*AVAILABLE DATA:*
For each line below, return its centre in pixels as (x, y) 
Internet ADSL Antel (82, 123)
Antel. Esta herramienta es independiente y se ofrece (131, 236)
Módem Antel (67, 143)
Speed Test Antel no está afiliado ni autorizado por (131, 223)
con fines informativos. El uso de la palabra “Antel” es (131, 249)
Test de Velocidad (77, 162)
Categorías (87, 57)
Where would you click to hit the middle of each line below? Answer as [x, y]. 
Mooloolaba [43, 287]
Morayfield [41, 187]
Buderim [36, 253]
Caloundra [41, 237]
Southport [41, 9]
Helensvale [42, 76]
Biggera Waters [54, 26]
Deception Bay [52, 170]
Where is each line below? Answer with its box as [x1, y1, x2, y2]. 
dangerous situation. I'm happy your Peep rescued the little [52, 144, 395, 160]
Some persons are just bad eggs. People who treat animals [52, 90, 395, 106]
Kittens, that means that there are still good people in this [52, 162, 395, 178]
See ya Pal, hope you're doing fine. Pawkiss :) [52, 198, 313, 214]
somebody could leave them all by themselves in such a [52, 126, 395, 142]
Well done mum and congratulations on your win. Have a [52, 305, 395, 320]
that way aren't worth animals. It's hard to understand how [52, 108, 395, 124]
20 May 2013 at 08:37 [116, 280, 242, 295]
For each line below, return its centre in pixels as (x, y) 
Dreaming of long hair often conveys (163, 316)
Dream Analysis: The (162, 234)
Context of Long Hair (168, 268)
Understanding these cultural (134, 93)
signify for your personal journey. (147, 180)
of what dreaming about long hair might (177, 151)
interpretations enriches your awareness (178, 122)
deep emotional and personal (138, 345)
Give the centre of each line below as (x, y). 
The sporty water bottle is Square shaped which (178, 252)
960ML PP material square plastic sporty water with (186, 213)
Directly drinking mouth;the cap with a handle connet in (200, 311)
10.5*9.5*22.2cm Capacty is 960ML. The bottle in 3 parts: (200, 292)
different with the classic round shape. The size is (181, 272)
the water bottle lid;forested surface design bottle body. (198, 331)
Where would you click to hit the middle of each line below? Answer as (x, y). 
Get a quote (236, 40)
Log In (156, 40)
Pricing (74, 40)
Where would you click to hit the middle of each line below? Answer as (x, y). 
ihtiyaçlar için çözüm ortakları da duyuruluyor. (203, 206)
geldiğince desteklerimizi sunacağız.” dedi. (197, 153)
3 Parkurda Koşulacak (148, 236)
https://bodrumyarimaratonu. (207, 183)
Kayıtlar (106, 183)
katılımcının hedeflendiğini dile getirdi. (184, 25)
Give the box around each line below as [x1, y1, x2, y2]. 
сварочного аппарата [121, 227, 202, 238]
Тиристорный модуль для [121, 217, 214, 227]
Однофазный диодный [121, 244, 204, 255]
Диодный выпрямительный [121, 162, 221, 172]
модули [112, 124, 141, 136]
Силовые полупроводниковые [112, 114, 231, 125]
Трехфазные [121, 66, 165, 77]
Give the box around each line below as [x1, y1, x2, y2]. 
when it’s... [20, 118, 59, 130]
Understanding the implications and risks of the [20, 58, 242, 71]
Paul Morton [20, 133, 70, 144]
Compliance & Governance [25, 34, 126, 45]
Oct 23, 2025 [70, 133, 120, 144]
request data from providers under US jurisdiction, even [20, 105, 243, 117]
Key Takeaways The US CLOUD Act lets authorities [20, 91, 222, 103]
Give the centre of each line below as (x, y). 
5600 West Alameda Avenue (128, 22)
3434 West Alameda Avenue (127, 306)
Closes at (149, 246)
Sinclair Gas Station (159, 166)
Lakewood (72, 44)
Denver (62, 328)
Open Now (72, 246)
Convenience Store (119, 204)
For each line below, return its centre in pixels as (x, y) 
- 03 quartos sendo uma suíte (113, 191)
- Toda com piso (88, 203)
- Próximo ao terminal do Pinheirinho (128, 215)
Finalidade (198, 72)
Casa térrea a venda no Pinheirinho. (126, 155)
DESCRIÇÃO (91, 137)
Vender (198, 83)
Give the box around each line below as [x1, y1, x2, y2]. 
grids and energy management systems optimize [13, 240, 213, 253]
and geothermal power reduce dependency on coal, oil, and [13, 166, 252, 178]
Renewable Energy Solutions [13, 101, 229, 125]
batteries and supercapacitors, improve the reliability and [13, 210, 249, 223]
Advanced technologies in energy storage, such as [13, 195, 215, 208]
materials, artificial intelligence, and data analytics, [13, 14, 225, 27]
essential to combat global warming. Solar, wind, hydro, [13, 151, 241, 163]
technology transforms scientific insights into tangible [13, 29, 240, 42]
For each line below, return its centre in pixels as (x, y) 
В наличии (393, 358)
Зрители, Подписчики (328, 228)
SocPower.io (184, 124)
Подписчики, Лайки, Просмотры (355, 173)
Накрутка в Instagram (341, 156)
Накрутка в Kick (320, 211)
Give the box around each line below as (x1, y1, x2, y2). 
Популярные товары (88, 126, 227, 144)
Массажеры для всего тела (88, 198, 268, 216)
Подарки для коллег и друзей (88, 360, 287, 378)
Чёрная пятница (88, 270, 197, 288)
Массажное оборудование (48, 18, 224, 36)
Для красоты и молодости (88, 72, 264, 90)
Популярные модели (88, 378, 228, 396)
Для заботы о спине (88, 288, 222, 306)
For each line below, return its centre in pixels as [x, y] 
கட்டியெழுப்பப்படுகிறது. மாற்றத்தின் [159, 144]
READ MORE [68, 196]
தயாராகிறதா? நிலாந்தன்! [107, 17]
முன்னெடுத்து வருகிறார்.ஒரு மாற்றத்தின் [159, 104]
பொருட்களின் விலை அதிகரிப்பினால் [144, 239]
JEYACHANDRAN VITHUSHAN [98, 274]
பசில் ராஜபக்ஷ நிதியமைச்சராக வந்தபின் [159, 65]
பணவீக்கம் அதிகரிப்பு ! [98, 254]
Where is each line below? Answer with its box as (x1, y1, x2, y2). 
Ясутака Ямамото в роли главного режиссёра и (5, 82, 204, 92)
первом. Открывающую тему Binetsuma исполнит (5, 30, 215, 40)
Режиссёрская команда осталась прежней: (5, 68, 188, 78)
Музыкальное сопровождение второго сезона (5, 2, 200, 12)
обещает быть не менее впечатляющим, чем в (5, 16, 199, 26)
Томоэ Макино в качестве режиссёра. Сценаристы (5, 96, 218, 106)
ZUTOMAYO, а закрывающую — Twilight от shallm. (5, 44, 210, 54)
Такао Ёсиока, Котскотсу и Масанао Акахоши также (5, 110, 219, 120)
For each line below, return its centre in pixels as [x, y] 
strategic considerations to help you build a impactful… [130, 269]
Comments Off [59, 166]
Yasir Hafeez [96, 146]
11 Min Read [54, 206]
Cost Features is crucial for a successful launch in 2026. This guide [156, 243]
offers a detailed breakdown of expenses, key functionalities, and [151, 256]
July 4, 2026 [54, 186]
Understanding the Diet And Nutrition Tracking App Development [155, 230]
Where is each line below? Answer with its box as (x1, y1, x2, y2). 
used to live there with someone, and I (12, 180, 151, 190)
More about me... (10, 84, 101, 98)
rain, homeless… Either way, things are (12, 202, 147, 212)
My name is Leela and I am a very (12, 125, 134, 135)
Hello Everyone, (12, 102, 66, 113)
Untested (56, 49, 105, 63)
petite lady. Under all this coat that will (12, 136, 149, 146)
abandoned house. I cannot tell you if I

*PROBLEM DETAILS:*
Transcribe, exactly and without additions, the lines of the records above, beginning with the line that contains "Caloundra [41, 237]" and ending with the line that contains "of what dreaming", both included.

*TASK OUTPUT:*
Caloundra [41, 237]
Southport [41, 9]
Helensvale [42, 76]
Biggera Waters [54, 26]
Deception Bay [52, 170]
Where is each line below? Answer with its box as [x1, y1, x2, y2]. 
dangerous situation. I'm happy your Peep rescued the little [52, 144, 395, 160]
Some persons are just bad eggs. People who treat animals [52, 90, 395, 106]
Kittens, that means that there are still good people in this [52, 162, 395, 178]
See ya Pal, hope you're doing fine. Pawkiss :) [52, 198, 313, 214]
somebody could leave them all by themselves in such a [52, 126, 395, 142]
Well done mum and congratulations on your win. Have a [52, 305, 395, 320]
that way aren't worth animals. It's hard to understand how [52, 108, 395, 124]
20 May 2013 at 08:37 [116, 280, 242, 295]
For each line below, return its centre in pixels as (x, y) 
Dreaming of long hair often conveys (163, 316)
Dream Analysis: The (162, 234)
Context of Long Hair (168, 268)
Understanding these cultural (134, 93)
signify for your personal journey. (147, 180)
of what dreaming about long hair might (177, 151)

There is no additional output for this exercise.